Bitcoin has been holding steady at the $35,000 level for the past 24 hours, driven by a shift in sentiment regarding Federal Reserve policies. Weaker U.S. jobs data released on Friday has raised expectations that the Fed’s rate hikes might be coming to a halt, as reported by Bitfinex.
The U.S. Labor Department’s employment report revealed that only about 150,000 new job positions were added in October, a significant drop from the approximately 297,000 added in September. This disappointing jobs data has contributed to the growing belief that the Fed is adopting a more dovish stance.
Bitfinex’s Alpha report on Monday cited the weaker jobs data as further evidence that the Fed may be done with its rate hikes. The report pointed to tightening financial conditions, particularly the rise in bond yields over recent months, as a key factor influencing this change in sentiment.
Traders have adjusted their expectations, now pricing in a 90.4% chance that the Fed will maintain interest rates in December, up from the 80% estimate prior to the release of the payroll data, according to the CME FedWatch tool.
Bitfinex analysts also noted that the jobs data from Friday indicated a potential decrease in wage-driven inflation pressures. The softer job growth and higher productivity reports aligned with the Fed’s decision to pause interest rate hikes.
These developments follow the Federal Open Market Committee’s decision last Wednesday to keep the benchmark federal funds rate within the current range of 5.25% to 5.50%. The policy statement accompanying this decision revealed a cautious approach by Fed officials, considering the time it takes for monetary policy to impact economic activity and inflation, as well as monitoring economic and financial developments.
CTF Capital concurred with Bitfinex’s outlook on interest rates, suggesting that the market is pricing in an extended pause in rate hikes in the coming months. Additionally, interest rate futures are pointing toward the possibility of the first rate cut by mid-2024. The overall sentiment that the Fed might be finished with rate hikes is likely to further bolster the positive performance in the cryptocurrency space and U.S. equities.
Related: Anticipated Fed Interest Rate Cuts Signal Impending Bitcoin Price Surge
Bitcoin’s price has been holding steady around the $35,000 mark for an extended period, signaling a temporary pause in its recent bullish run. However, several indicators now suggest potential challenges ahead for BTC.
Investors have found relief in Bitcoin’s ability to stay above a crucial level, but its rapid ascent has slowed in recent weeks. According to TradingView, BTC only saw a 0.5% decrease today, trading at $34,857.78 with a market capitalization exceeding $680 billion.
Amid this period of price consolidation, a key indicator has taken a bearish turn. MAC_D, an analyst at CryptoQuant, highlighted that Bitcoin’s Network Value to Transactions (NVT) signal has reached a seemingly overvalued level. Specifically, the NVT ratio, which describes the relationship between market capitalization and transfer volume, stood at 2.19 at the time of the analysis.
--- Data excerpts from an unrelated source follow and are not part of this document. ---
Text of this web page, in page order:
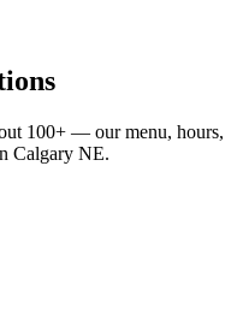
100+ — our menu, hours,
Calgary NE.
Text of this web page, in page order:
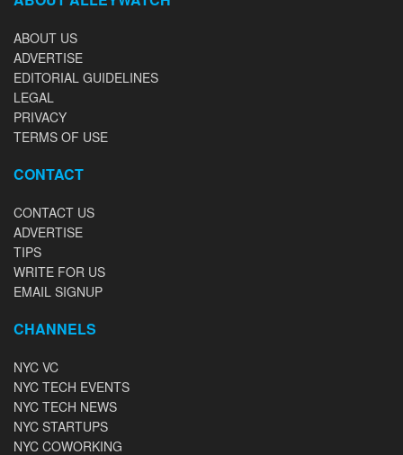
ABOUT US
ADVERTISE
EDITORIAL GUIDELINES
LEGAL
PRIVACY
TERMS OF USE
CONTACT
CONTACT US
ADVERTISE
TIPS
WRITE FOR US
EMAIL SIGNUP
CHANNELS
NYC VC
NYC TECH EVENTS
NYC TECH NEWS
NYC STARTUPS
NYC COWORKING
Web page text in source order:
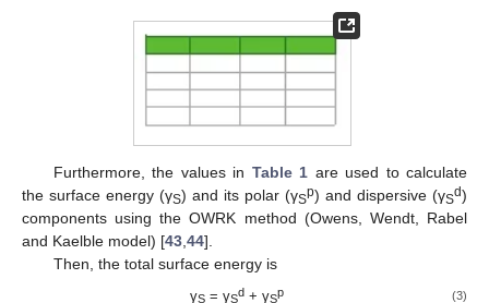
Furthermore, the values in Table 1 are used to calculate
the surface energy (γS) and its polar (γSp) and dispersive (γSd)
components using the OWRK method (Owens, Wendt, Rabel
and Kaelble model) [43,44].
Then, the total surface energy is
γS= γS
d+ γS
p (3)
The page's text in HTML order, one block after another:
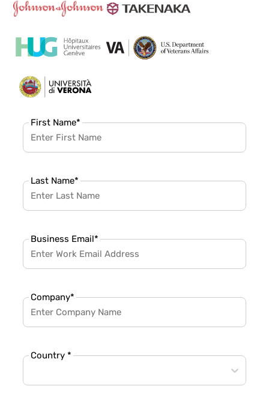
First Name*
Last Name*
Business Email*
Company*
Country *
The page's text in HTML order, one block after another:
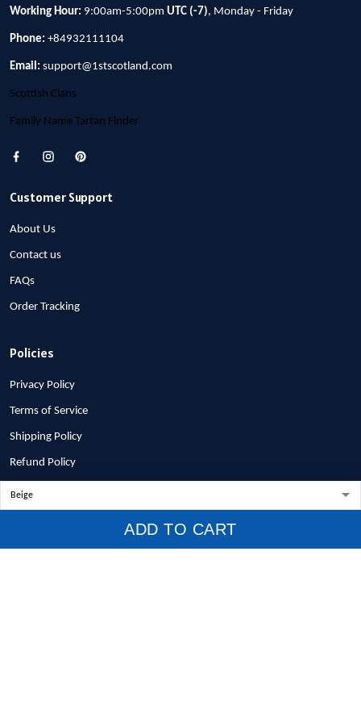
ADD TO CART
Working Hour: 9:00am-5:00pm UTC (-7), Monday - Friday
Phone: +84932111104
Email: support@1stscotland.com
Scottish Clans
Family Name Tartan Finder
Customer Support
About Us
Contact us
FAQs
Order Tracking
Policies
Privacy Policy
Terms of Service
Shipping Policy
Refund Policy
Return Policy
Billing Terms & Conditions
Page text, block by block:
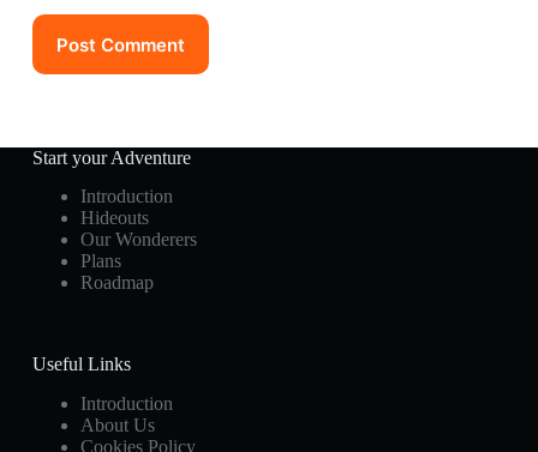
Post Comment
Start your Adventure
Introduction
Hideouts
Our Wonderers
Plans
Roadmap
Useful Links
Introduction
About Us
Cookies Policy
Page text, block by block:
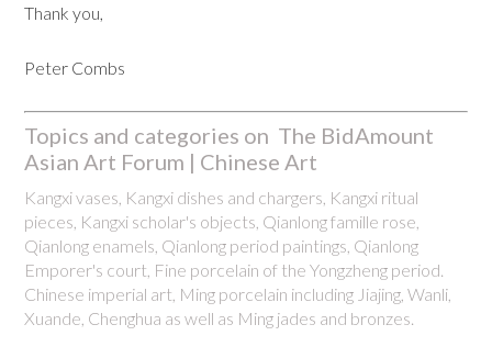
Thank you,
Peter Combs
Topics and categories on The BidAmount
Asian Art Forum | Chinese Art
Kangxi vases, Kangxi dishes and chargers, Kangxi ritual
pieces, Kangxi scholar's objects, Qianlong famille rose,
Qianlong enamels, Qianlong period paintings, Qianlong
Emporer's court, Fine porcelain of the Yongzheng period.
Chinese imperial art, Ming porcelain including Jiajing, Wanli,
Xuande, Chenghua as well as Ming jades and bronzes.
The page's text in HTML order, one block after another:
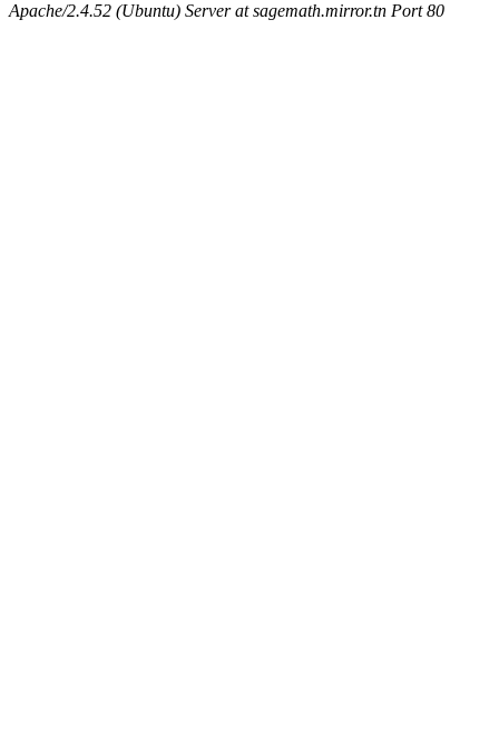
Apache/2.4.52 (Ubuntu) Server at sagemath.mirror.tn Port 80
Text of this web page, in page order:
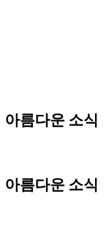
아름다운 소식
아름다운 소식
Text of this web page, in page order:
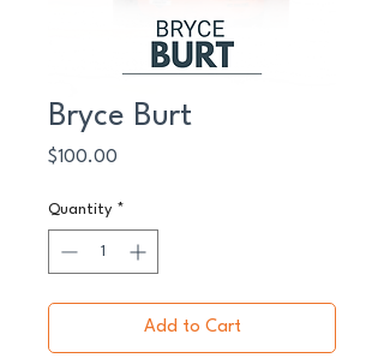
Bryce Burt
$100.00
Quantity *
Add to Cart
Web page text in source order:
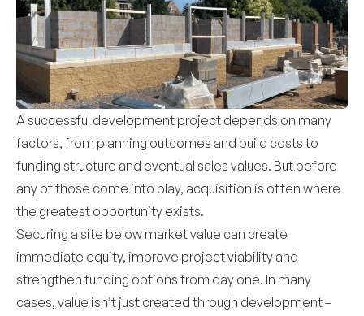
A successful development project depends on many
factors, from planning outcomes and build costs to
funding structure and eventual sales values. But before
any of those come into play, acquisition is often where
the greatest opportunity exists.
Securing a site below market value can create
immediate equity, improve project viability and
strengthen funding options from day one. In many
cases, value isn’t just created through development –
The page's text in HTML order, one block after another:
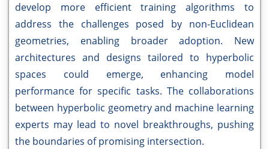
develop more efficient training algorithms to
address the challenges posed by non-Euclidean
geometries, enabling broader adoption. New
architectures and designs tailored to hyperbolic
spaces could emerge, enhancing model
performance for specific tasks. The collaborations
between hyperbolic geometry and machine learning
experts may lead to novel breakthroughs, pushing
the boundaries of promising intersection.
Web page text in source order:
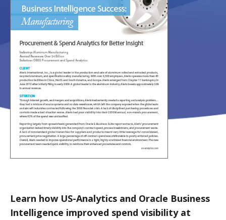
Learn how US-Analytics and Oracle Business
Intelligence improved spend visibility at
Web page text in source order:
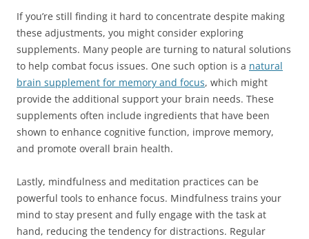
If you’re still finding it hard to concentrate despite making
these adjustments, you might consider exploring
supplements. Many people are turning to natural solutions
to help combat focus issues. One such option is a natural
brain supplement for memory and focus, which might
provide the additional support your brain needs. These
supplements often include ingredients that have been
shown to enhance cognitive function, improve memory,
and promote overall brain health.
Lastly, mindfulness and meditation practices can be
powerful tools to enhance focus. Mindfulness trains your
mind to stay present and fully engage with the task at
hand, reducing the tendency for distractions. Regular
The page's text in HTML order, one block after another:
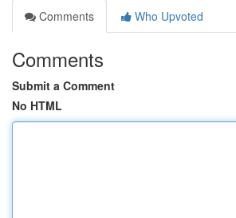
Comments
Who Upvoted
Comments
Submit a Comment
No HTML
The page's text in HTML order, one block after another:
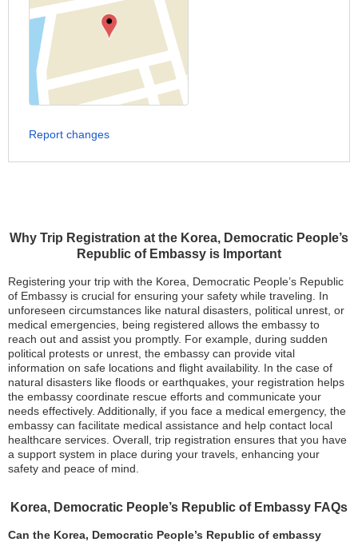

It’s worth noting that such episodes of NVT reaching overvalued levels have occurred during previous recovery phases for Bitcoin. In many instances, this has led to further price gains and a transition to a bull market.
Despite the NVT signal’s history, it’s important to consider other metrics to assess the potential for a price correction.
Data from CryptoQuant reveals that BTC’s exchange reserves are on the rise, indicating heightened selling pressure on the coin. The aSORP (Amplified Supply Overhang Percentage) is also in the red, suggesting that investors are selling their holdings for profit, potentially signaling a market top during a bull market.
In addition to these metrics, several market indicators appear bearish for the leading cryptocurrency. The Moving Average Convergence Divergence (MACD) has displayed a bearish crossover, while Bitcoin’s Relative Strength Index (RSI) has entered the overbought zone. Furthermore, the Money Flow Index (MFI) has shown a decline and is trending toward a neutral position, increasing the likelihood of a price correction.